On 12 February 2019, the European Data Protection Board (EDPB) met for its seventh plenary session. You can see our blog on the full session here.
At this session, the EDPB adopted two information notes. The information notes offer guidance on data protection issues in the event of a no-deal Brexit, namely: data transfers generally and binding corporate rules lead supervisory authorities (BCR lead).
Data transfers in the event of a no-deal Brexit
The guidance is separated into three distinct sections.
Preparation for transfers of data from the EEA to the UK
The EDPB sets out five steps for businesses to take in advance of Brexit. Businesses who transfer data from the European Economic Area (EEA) to the United Kingdom (UK) should start preparing now. To prepare, the EDPB suggests the following:
I. Identify the processing activities that require the transfer of personal data
II. Determine the data transfer mechanism that is most appropriate on the facts
III. Prepare the relevant transfer mechanism in advance of 30 March 2019
IV. Indicate in internal documents that you will be transferring data to the UK
V. Update your privacy notices accordingly.

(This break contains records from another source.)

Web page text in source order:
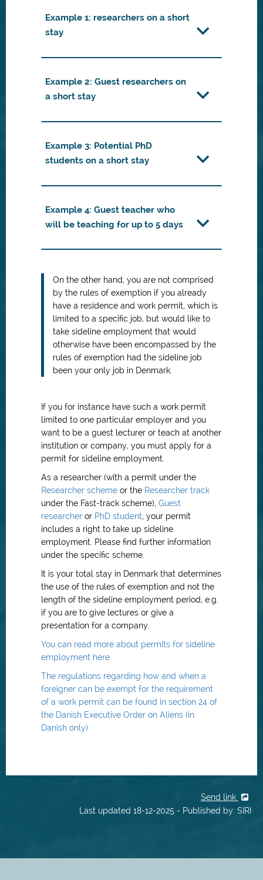
Example 1: researchers on a short
stay
Example 2: Guest researchers on
a short stay
Example 3: Potential PhD
students on a short stay
Example 4: Guest teacher who
will be teaching for up to 5 days
On the other hand, you are not comprised
by the rules of exemption if you already
have a residence and work permit, which is
limited to a specific job, but would like to
take sideline employment that would
otherwise have been encompassed by the
rules of exemption had the sideline job
been your only job in Denmark.
If you for instance have such a work permit
limited to one particular employer and you
want to be a guest lecturer or teach at another
institution or company, you must apply for a
permit for sideline employment.
As a researcher (with a permit under the
Researcher scheme or the Researcher track
under the Fast-track scheme), Guest
researcher or PhD student, your permit
includes a right to take up sideline
employment. Please find further information
under the specific scheme.
It is your total stay in Denmark that determines
the use of the rules of exemption and not the
length of the sideline employment period, e.g.
if you are to give lectures or give a
presentation for a company.
You can read more about permits for sideline
employment here
The regulations regarding how and when a
foreigner can be exempt for the requirement
of a work permit can be found in section 24 of
the Danish Executive Order on Aliens (in
Danish only)
Send link
Last updated 18-12-2025 - Published by: SIRI
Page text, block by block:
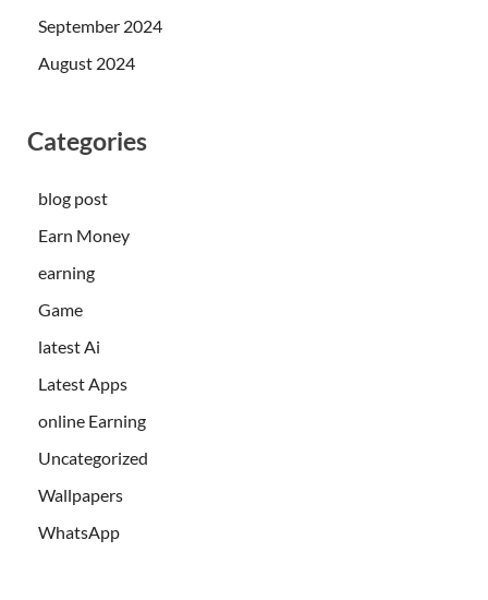
September 2024
August 2024
Categories
blog post
Earn Money
earning
Game
latest Ai
Latest Apps
online Earning
Uncategorized
Wallpapers
WhatsApp
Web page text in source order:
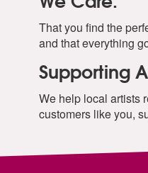
That you find the
and that everything
Supporting
We help local artists
customers like you,
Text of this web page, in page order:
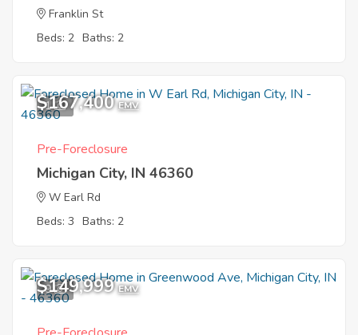
Franklin St
Beds: 2 Baths: 2
1
$167,400 EMV
Pre-Foreclosure
Michigan City, IN 46360
W Earl Rd
Beds: 3 Baths: 2
9
$149,999 EMV

Data transfers from the EEA to the UK
In the event of a no-deal Brexit, the UK will become a third country. This means that, post-Brexit, data transfers to the UK can only occur under the following mechanisms:
I. Adequacy agreement. There is currently no adequacy agreement in place for the UK.
II. Standard contractual clauses. These can be used alongside your data processing agreement. They must not be modified, and must be signed as provided by the European Commission.
III. Binding corporate rules. These are personal data protection policies agreed by a group of companies, and approved by the BCR lead supervisory authority and the EDPB.
IV. Codes of conduct and certification mechanisms. These should contain binding and enforceable commitments, such as to provide appropriate safeguards. The EDPB is planning to publish guidance in this area.
V. Relying on derogations. There are a number of derogations which allow for the transfer of personal data without the safeguards listed above. However, these are interpreted very restrictively.
Data transfers from the UK to the EEA
Current practice can continue. Personal data can transfer freely from the UK to the EEA.
Binding Corporate Rules lead supervisory authorities
The guidance is relevant to groups of companies for whom the UK supervisory authority, the Information Commissioner’s Office (ICO), acts as the BCR lead. The ICO will no longer have a mandate to act as BCR lead in the event of a no-deal Brexit. Affected companies should start to consider their options now.
The EDPB’s advice is that groups of companies headquartered in the UK should identify a new BCR lead within the EU. The EDPB’s advice is the same, regardless of whether:
I. You are an authorised BCR holder.
II. You are not yet a BCR holder, but wish to apply.
III. You currently have a BCR application under review by the ICO.
IV. You currently have a draft ICO decision before the EDPB for approval.
In scenarios three and four above, the newly-appointed BCR lead will take over the review and approval processes.
The decision as to which BCR lead to appoint should be based on the criteria in Article 29 Working Party’s guidance from April 2018.
The guidance in EDPB’s information notes provides a level of certainty in a very uncertain time. The EDPB has provided clear, practical steps for businesses to take to ensure that personal data can transfer freely in the event of a no-deal Brexit.
As things currently stand, the UK will leave the EU on 29 March 2019. We therefore suggest that, in light of the EDPB’s guidance, you start to conduct an internal review of your data transfer mechanisms sooner rather than later.